Noninvasive Screening for Elevated LVEDP and Health Status in Outpatients at Risk for Heart Failure
Omar Cantu-Martinez, Andrew A. Girard, Weiwei Jin, Derek Rinderknecht, Thomas Cheek, John A. Spertus

TL;DR
A noninvasive test for elevated heart pressure in at-risk outpatients reveals many have significant heart failure symptoms, suggesting earlier detection could improve outcomes.
Contribution
The study introduces a noninvasive LVEDP screening method combined with health status assessment to identify heart failure in high-risk outpatients.
Findings
Nearly 40% of patients at risk for heart failure had elevated LVEDP.
Over two-thirds of patients with elevated LVEDP reported significant health status impairment.
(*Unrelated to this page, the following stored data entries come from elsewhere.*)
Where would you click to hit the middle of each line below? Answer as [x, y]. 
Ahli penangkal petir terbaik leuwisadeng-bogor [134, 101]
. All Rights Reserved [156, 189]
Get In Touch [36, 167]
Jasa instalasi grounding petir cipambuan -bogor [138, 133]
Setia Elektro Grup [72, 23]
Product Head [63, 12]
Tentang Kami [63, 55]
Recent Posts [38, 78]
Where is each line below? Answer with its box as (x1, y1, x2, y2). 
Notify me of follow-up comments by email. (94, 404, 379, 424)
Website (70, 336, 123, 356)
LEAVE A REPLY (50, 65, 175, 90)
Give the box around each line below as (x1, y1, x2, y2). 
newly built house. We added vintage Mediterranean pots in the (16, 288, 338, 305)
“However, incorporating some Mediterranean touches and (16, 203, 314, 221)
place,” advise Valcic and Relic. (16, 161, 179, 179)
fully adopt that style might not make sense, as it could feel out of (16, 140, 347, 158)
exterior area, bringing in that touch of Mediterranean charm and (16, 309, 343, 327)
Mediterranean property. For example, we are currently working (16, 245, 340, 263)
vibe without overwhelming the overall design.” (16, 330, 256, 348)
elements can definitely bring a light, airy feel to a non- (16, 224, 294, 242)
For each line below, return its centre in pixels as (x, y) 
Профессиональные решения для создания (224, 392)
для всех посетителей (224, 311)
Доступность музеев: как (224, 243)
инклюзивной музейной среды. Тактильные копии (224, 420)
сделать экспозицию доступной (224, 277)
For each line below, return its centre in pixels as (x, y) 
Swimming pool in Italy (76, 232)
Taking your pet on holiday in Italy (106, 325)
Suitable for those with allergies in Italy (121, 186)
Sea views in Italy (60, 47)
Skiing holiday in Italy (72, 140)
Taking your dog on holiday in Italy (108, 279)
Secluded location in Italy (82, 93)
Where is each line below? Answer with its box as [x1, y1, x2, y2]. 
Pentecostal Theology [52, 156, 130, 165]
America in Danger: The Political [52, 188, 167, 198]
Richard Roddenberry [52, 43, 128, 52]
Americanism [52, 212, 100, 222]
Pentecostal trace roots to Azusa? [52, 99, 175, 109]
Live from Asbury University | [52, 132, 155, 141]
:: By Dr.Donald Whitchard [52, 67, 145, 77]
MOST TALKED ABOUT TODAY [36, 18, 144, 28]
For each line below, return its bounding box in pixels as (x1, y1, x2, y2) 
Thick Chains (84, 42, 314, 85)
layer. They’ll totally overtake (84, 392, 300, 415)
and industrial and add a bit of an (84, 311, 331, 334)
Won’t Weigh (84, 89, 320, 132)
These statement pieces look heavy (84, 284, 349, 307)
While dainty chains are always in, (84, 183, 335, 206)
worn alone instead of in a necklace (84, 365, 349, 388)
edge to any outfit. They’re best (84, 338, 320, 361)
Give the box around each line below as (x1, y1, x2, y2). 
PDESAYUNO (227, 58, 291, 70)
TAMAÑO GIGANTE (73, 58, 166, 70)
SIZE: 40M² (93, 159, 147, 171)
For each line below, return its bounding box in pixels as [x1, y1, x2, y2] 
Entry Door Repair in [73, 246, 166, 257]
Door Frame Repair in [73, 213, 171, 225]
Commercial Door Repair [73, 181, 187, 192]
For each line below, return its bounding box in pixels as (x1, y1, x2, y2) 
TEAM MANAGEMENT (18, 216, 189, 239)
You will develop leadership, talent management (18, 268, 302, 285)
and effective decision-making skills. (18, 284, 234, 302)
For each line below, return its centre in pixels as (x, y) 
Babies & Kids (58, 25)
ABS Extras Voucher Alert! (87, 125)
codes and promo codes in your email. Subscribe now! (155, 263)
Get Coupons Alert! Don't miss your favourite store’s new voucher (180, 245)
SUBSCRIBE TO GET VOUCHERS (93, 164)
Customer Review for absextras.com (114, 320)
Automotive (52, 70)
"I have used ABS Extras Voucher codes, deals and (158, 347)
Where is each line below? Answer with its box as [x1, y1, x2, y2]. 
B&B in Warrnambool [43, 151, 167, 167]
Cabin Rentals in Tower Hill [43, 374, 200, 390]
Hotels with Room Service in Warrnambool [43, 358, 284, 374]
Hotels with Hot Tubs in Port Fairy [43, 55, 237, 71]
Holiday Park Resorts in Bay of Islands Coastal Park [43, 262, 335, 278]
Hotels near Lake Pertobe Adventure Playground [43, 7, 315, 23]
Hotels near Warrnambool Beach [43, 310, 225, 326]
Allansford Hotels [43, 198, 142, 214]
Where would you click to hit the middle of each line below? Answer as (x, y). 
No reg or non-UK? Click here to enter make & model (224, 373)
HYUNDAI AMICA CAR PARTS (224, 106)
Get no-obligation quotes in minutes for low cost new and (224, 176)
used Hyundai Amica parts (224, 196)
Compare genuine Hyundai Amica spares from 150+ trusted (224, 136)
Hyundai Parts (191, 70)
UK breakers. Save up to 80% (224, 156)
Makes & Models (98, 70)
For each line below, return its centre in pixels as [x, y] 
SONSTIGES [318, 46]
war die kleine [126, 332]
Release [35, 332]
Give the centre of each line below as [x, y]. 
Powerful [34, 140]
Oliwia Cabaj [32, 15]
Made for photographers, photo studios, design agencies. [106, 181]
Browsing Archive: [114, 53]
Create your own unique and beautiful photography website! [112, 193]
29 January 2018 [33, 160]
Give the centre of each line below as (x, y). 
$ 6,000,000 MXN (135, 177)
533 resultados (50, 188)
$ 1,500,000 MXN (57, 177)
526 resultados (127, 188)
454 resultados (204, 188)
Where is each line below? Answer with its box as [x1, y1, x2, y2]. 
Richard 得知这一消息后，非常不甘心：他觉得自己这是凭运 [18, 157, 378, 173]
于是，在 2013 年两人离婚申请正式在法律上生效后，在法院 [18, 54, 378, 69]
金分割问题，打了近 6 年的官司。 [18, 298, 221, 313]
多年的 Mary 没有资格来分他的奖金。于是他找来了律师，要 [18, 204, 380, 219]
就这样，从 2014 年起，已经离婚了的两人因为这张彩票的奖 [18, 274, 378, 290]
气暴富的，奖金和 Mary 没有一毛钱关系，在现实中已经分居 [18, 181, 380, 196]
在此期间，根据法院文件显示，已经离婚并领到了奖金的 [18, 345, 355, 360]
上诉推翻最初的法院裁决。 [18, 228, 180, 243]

Older patients, women, and those with CKD were more likely to have elevated LVEDP.
Abstract
Heart failure (HF) is frequently underrecognized in primary care due to nonspecific symptoms, resulting in many patients presenting with severely compromised health status (symptoms, function, and quality of life) at the time of diagnosis. The purpose of this study was to evaluate the diagnostic yield of screening outpatients at risk for HF using a noninvasive assessment of left ventricular end-diastolic pressure (LVEDP) and describe the health status of patients identified with elevated LVEDP. A convenience sample of adults with diabetes mellitus, chronic kidney disease (CKD), or suspected HF were screened at 3 primary care clinics using the Vivio System to identify patients with LVEDP >18 mm Hg (positive screening). Among patients with a positive screening result, health status was assessed using the Kansas City Cardiomyopathy Questionnaire Overall Summary (KCCQ-OS) score. Among…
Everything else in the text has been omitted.